Bio: http://www.jesshamrick.com/

Anima Anandkumar

Abstract: Standard deep learning algorithms are based on a function-fitting approach that do not exploit any domain knowledge or constraints. This has several shortcomings: high sample complexity, and lack of robustness and generalization, especially under domain or task shifts. I will show several ways to infuse structure and domain knowledge to overcome these limitations, viz., tensors, graphs, symbolic rules, physical laws, and simulations.

Bio: http://tensorlab.cms.caltech.edu/users/anima/

Graham Neubig

Abstract: In 2016, I co-authored a wide-sweeping survey on training techniques for statistical machine translation (http://www.phontron.com/paper/neubig16cl.pdf). This survey was promptly, and perhaps appropriately, forgotten in the tsunami of enthusiasm for new advances in neural machine translation (NMT). Now that the dust has settled after five intense years of research into NMT and training methods therefore, perhaps it is time to revisit our old knowledge and see what it can teach us with respect to training techniques for NMT. In this talk, I will broadly overview several years of research into sequence-level training objectives for NMT, then point out a several areas where our understanding of training techniques for NMT still lags significantly behind what we knew for more traditional approaches to SMT.

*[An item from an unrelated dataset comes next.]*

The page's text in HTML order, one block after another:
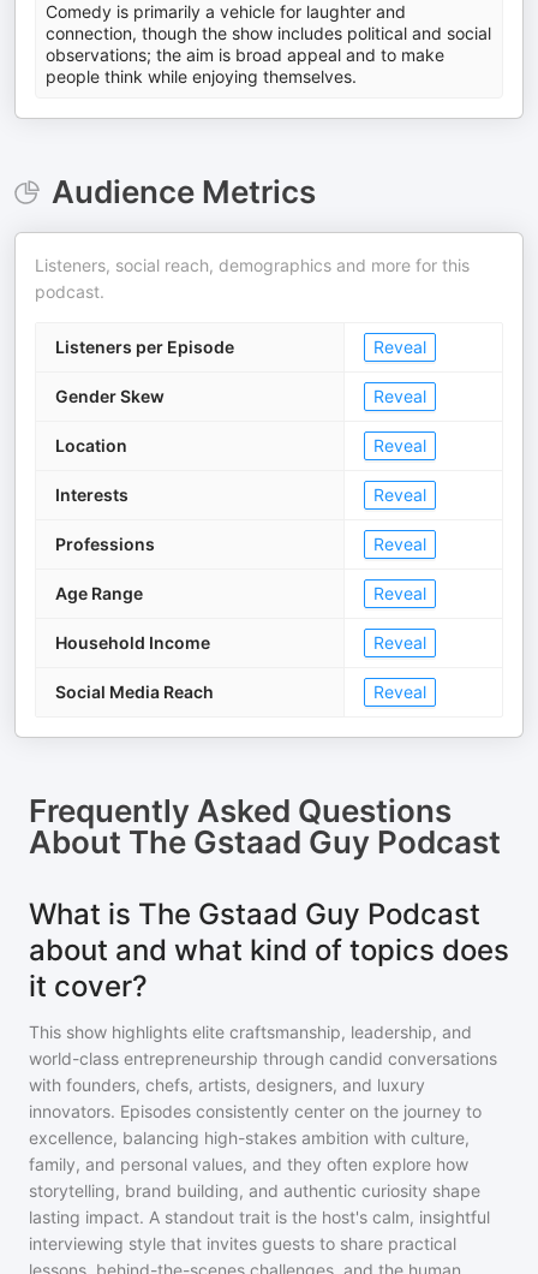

Bio: Graham Neubig is an assistant professor at the Language Technologies Institute of Carnegie Mellon University. His work focuses on natural language processing, specifically multi-lingual models that work in many different languages, and natural language interfaces that allow humans to communicate with computers in their own language. Much of this work relies on machine learning to create these systems from data, and he is also active in developing methods and algorithms for machine learning over natural language data. He publishes regularly in the top venues in natural language processing, machine learning, and speech, and his work occasionally wins awards such as best papers at EMNLP, EACL, and WNMT. He is also active in developing open-source software, and is the main developer of the DyNet neural network toolkit.

Mohammad Norouzi

Abstract: Many recent papers cast structured prediction as reinforcement learning (RL) and use off-the-shelf sample-based RL algorithms to address machine translation, speech recognition, semantic parsing, etc. I will argue that off-the-shelf RL algorithms are not desirable for structured prediction mainly because they do not make use of the determinism and availability of the search space for structured prediction tasks. Then, I will introduce two general approaches to structured prediction, inspired by value-based and policy-based RL, with applications to speech recognition and semantic parsing. For structured losses such as word error rate in speech recognition, I present a dynamic programming algorithm to identify the optimal extension for each partial output sequence and a way to distill the knowledge of optimal extensions into a neural network. This results in a significant reduction of word error rate compared to standard MLE solutions. For unstructured losses (e.g., sparse success-failure feedback), I present a novel way to leverage a memory buffer of promising trajectories to reduce the variance of policy gradient estimates. This yields state-of-the-art performance in weakly supervised semantic parsing.

Bio: Mohammad Norouzi is a Senior Research Scientist at Google Brain in Toronto, working in Geoff Hinton’s group. He received his PhD in computer science at the University of Toronto in 2016, under the supervision of David Fleet, working on scalable similarity search algorithms. His PhD was supported by a Google US/Canada PhD fellowship in machine learning. His research interests span a broad range of topics in deep learning, natural language processing, and computer vision, with a focus on statistical generative models and reinforcement learning algorithms and applications.